Window of Opportunity

Enterprise 2.0 and social media compliance won’t always present such a high barrier of entry, however. At some point in the next few years, most regulators will specifically address social media and E2.0, vendors will bring solutions to market to meet these regulations, and leading edge organizations will have solved the core compliance challenges.

Once this happens, we’ll start to see things like industry certifications for social media and E2.0 compliance and the path to compliance will be a commodity.

But until that happens, organizations have a window of opportunity to get the jump on their competition. Whoever solves the compliance challenges associated with social media and E2.0 for their industry can go all in on using these tools and capabilities to transform their business…and reap the customer acquisition and retention, profitability, product development and operational efficiency benefits waiting out there.

So far from holding back your social media or E2.0 efforts, you need to approach compliance as a key strategic enabler: Until you figure out how to adequately address compliance, the governance, risk and compliance functions in your organization like legal, records management, regulatory compliance and HR will never fully support you.
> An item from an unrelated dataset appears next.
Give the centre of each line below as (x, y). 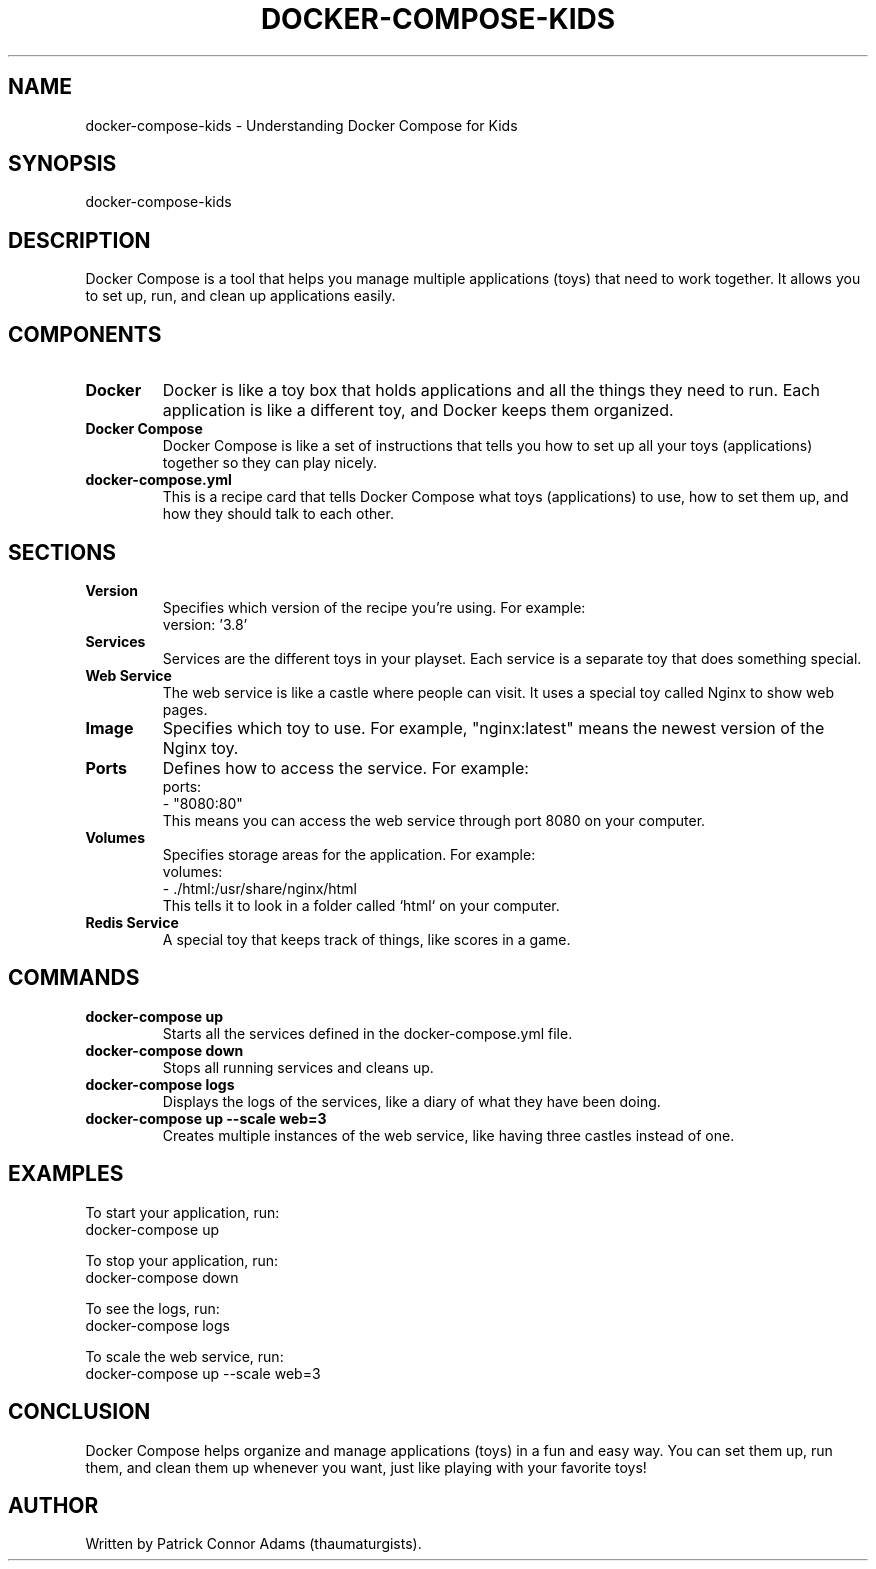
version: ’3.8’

And without their support, your CEO will never be all in on social media and E2.0, even if she is a passionate and knowledgeable advocate of both of these. At the end of the day, she knows that her organization needs to do business in a compliant way no matter whether it’s Enterprise 1.0, 2.0, 3.0 or beyond.

The Final Word

I’m personally excited to be a part of helping organizations solve the Enterprise 2.0 and social media compliance problem. Insurance, banking, financial services, pharma, health care, manufacturing, CPG, retail, mining -- you name an industry, and there are difficult, exciting and ultimately profitable barriers to entry for their social media and E2.0 efforts.

Those who solve them sooner rather than later will enjoy first-mover advantages and reap tremendous profits. Those who don’t will still have to build their social media and E2.0 compliance programs, they’ll just be doing so in catch-up mode and in order to gain a commodity rather than a strategic differentiator.

Which organization would you rather be a part of?